The frightening probability that Mike had been murdered was one subject I couldn't discuss with Bea – and yet who else? I was treading on scarily thin eggshells here, and if I wasn't careful I would end up as the omelette. There was no doubt I was putting myself in the frying pan with a vengeance; the problem was, when was it going to get too hot for my own good? It seemed a big jump from my ‘evidence' to probable murder, and yet it was a reasonable one – wasn't it? I mentally ran through the list of people who might know more about the circumstances of Mike's death than Andy Wells. There would surely have been more gossip at the time . . . or would there? Heart attacks happen. Maybe Mike had had known heart problems. I could talk to Andy again, I could talk to Guy, I could talk to Peter, Rupert, Lorna – even Slugger Sam – but which of them could I trust? Guy or Peter would be my preference – apart from Bea, of course, as a last resort. She'd had enough shocks already.

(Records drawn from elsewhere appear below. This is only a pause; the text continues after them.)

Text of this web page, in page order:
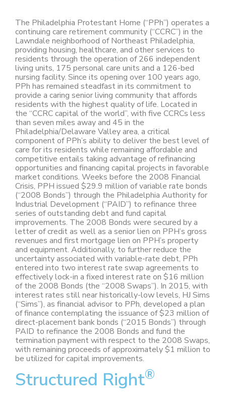
The Philadelphia Protestant Home (“PPh”) operates a
continuing care retirement community (“CCRC”) in the
Lawndale neighborhood of Northeast Philadelphia,
providing housing, healthcare, and other services to
residents through the operation of 266 independent
living units, 175 personal care units and a 126-bed
nursing facility. Since its opening over 100 years ago,
PPh has remained steadfast in its commitment to
provide a caring senior living community that affords
residents with the highest quality of life. Located in
the “CCRC capital of the world”, with five CCRCs less
than seven miles away and 45 in the
Philadelphia/Delaware Valley area, a critical
component of PPh’s ability to deliver the best level of
care for its residents while remaining affordable and
competitive entails taking advantage of refinancing
opportunities and financing capital projects in favorable
market conditions. Weeks before the 2008 Financial
Crisis, PPH issued $29.9 million of variable rate bonds
(“2008 Bonds”) through the Philadelphia Authority for
Industrial Development (“PAID”) to refinance three
series of outstanding debt and fund capital
improvements. The 2008 Bonds were secured by a
letter of credit as well as a senior lien on PPH’s gross
revenues and first mortgage lien on PPH’s property
and equipment. Additionally, to further reduce the
uncertainty associated with variable-rate debt, PPh
entered into two interest rate swap agreements to
effectively lock-in a fixed interest rate on $16 million
of the 2008 Bonds (the “2008 Swaps”). In 2015, with
interest rates still near historically-low levels, HJ Sims
(“Sims”), as financial advisor to PPh, developed a plan
of finance contemplating the issuance of $23 million of
direct-placement bank bonds (“2015 Bonds”) through
PAID to refinance the 2008 Bonds and fund the
termination payment with respect to the 2008 Swaps,
with remaining proceeds of approximately $1 million to
be utilized for capital improvements.
Structured Right®
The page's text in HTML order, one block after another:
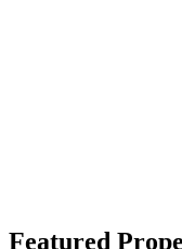
Featured

In the end the answer was simple enough. I needed a chat with Dave, and when I rang him, the next day, for once he was all for meeting. He had news for me and could I get my butt over to his Charing office soonest? Provided Brandon didn't reach out an arm and hoick me in as I passed his door, I was only too happy. Dave then changed his mind and suggested a pub in Charing. Charing is a pleasant village drowning in history and on the A20 a few miles from Pluckley. It's in the lea of the downs, and the short drive there was an enjoyable one. On the North Downs our ancestors had clashed with Romans, Anglo Saxons, and Normans all unsuccessfully and more successfully with Napoleon and Hitler. Carbon footprints from all ages abound in one form or another, and for me being there puts problems in perspective.
I found Dave sitting in the bar. He was looking more like the Spirit of Ecstasy than ever, as he was hunched up over a pint, looking grimly determined, his hair sleeked back as though about to zoom across the room. I didn't even have time to sit down before he fired up the engine.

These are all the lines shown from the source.